-------- Material for this exercise --------

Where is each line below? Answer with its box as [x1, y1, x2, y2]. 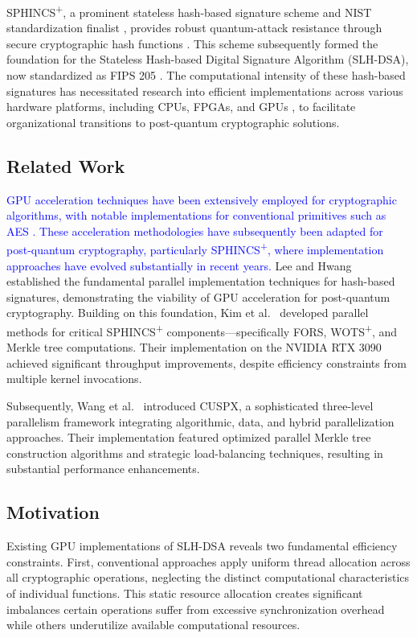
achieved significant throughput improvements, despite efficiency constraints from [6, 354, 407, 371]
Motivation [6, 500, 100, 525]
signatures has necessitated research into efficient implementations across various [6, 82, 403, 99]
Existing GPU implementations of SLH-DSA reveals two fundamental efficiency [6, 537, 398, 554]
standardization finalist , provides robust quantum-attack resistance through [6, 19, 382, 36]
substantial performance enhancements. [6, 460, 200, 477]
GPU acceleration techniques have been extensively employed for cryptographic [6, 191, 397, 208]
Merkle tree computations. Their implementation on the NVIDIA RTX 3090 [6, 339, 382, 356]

--------
-------- Material for this exercise --------

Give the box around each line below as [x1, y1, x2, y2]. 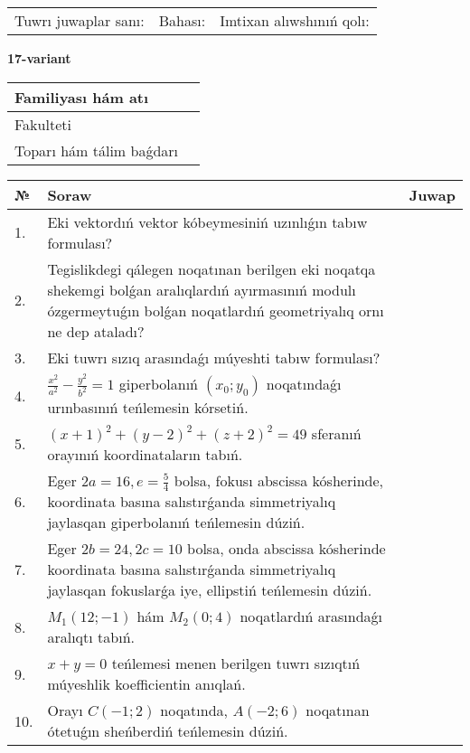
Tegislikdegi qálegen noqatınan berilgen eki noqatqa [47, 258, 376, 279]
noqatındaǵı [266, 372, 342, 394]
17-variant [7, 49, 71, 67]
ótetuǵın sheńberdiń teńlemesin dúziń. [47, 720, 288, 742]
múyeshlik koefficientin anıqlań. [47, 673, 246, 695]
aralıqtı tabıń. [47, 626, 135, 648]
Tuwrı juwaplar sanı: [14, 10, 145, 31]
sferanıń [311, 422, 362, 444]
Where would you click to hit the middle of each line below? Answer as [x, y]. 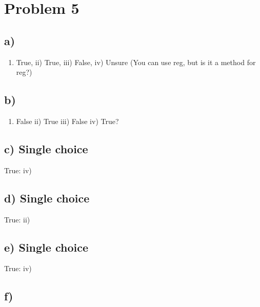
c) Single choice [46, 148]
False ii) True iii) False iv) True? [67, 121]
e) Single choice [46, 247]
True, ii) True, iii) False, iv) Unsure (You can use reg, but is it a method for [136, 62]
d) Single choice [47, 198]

--------

:: Task ::
Using the records above, repeat exactly the run of lines that starts with the line with "Where would you" and goes on through the line with "d) Single choice [47, 198]"; omit each picture.

:: Written solution ::
Where would you click to hit the middle of each line below? Answer as [x, y]. 
c) Single choice [46, 148]
False ii) True iii) False iv) True? [67, 121]
e) Single choice [46, 247]
True, ii) True, iii) False, iv) Unsure (You can use reg, but is it a method for [136, 62]
d) Single choice [47, 198]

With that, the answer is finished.